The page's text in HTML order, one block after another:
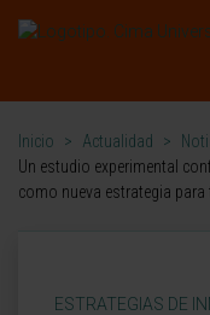
Inicio > Actualidad >
Un estudio experimental
como nueva estrategia
ESTRATEGIAS DE
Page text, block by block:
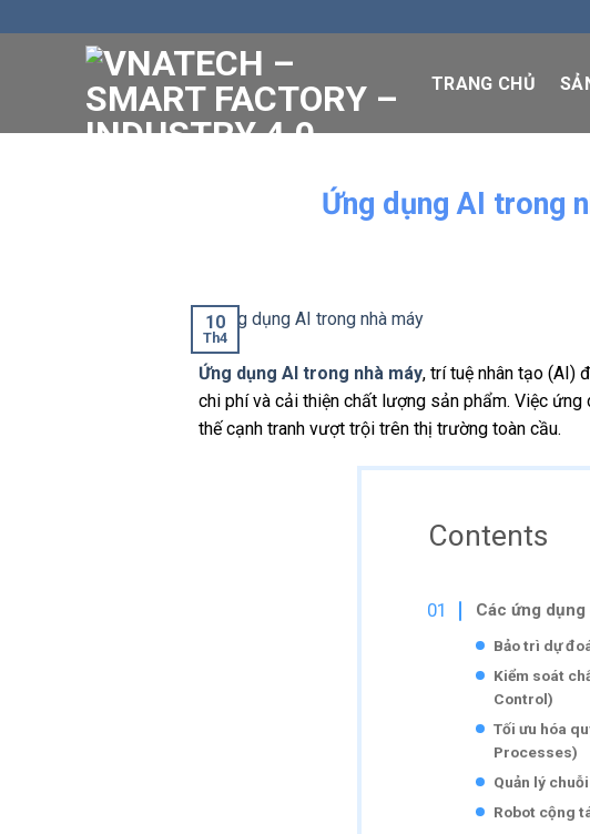
to
TRANG CHỦ
Ứng dụng AI trong
10
Th4
Ứng dụng AI trong nhà máy, trí tuệ nhân tạo (AI)
chi phí và cải thiện chất lượng sản phẩm. Việc
thế cạnh tranh vượt trội trên thị trường toàn cầu.
Contents
Các ứng
Bảo trì dự
Kiểm soát
Control)
Tối ưu hóa
Processes)
Quản lý
Robot cộng
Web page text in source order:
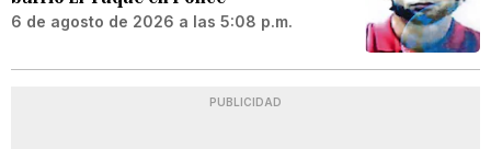
6 de agosto de 2026 a las 5:08 p.m.
PUBLICIDAD
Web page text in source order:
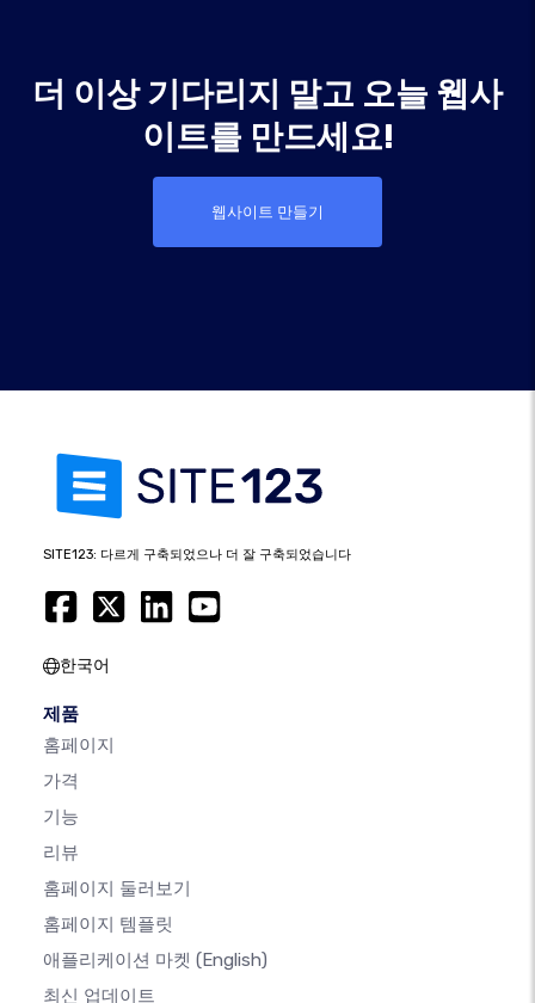
더 이상 기다리지 말고 오늘 웹사
이트를 만드세요!
웹사이트 만들기
SITE123: 다르게 구축되었으나 더 잘 구축되었습니다
한국어
제품
홈페이지
가격
기능
리뷰
홈페이지 둘러보기
홈페이지 템플릿
애플리케이션 마켓 (English)
최신 업데이트
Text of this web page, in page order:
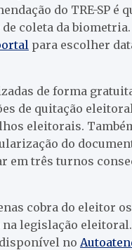
do TRE-SP é
de coleta da
para escolher
de forma
de quitação
eleitorais.
do
em três turnos
cobra do eleitor
legislação eleitoral.
no
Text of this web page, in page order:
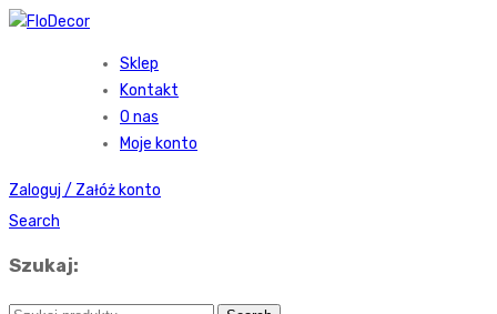
Sklep
Kontakt
O nas
Moje konto
Zaloguj / Załóż konto
Search
Szukaj:
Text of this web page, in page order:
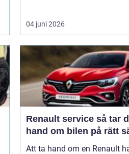
04 juni 2026
Renault service så tar du
hand om bilen på rätt
Att ta hand om en Renault
**********
TO DO: Please transcribe every entry above exactly, leaving out any pictures.

WRITTEN RESPONSE:
The page's text in HTML order, one block after another:
Inicio > Actualidad >
Un estudio experimental
como nueva estrategia
ESTRATEGIAS DE
Page text, block by block:
to
TRANG CHỦ
Ứng dụng AI trong
10
Th4
Ứng dụng AI trong nhà máy, trí tuệ nhân tạo (AI)
chi phí và cải thiện chất lượng sản phẩm. Việc
thế cạnh tranh vượt trội trên thị trường toàn cầu.
Contents
Các ứng
Bảo trì dự
Kiểm soát
Control)
Tối ưu hóa
Processes)
Quản lý
Robot cộng
Web page text in source order:
6 de agosto de 2026 a las 5:08 p.m.
PUBLICIDAD
Web page text in source order:
더 이상 기다리지 말고 오늘 웹사
이트를 만드세요!
웹사이트 만들기
SITE123: 다르게 구축되었으나 더 잘 구축되었습니다
한국어
제품
홈페이지
가격
기능
리뷰
홈페이지 둘러보기
홈페이지 템플릿
애플리케이션 마켓 (English)
최신 업데이트
Text of this web page, in page order:
do TRE-SP é
de coleta da
para escolher
de forma
de quitação
eleitorais.
do
em três turnos
cobra do eleitor
legislação eleitoral.
no
Text of this web page, in page order:
Sklep
Kontakt
O nas
Moje konto
Zaloguj / Załóż konto
Search
Szukaj:
Text of this web page, in page order:
04 juni 2026
Renault service så tar du
hand om bilen på rätt
Att ta hand om en Renault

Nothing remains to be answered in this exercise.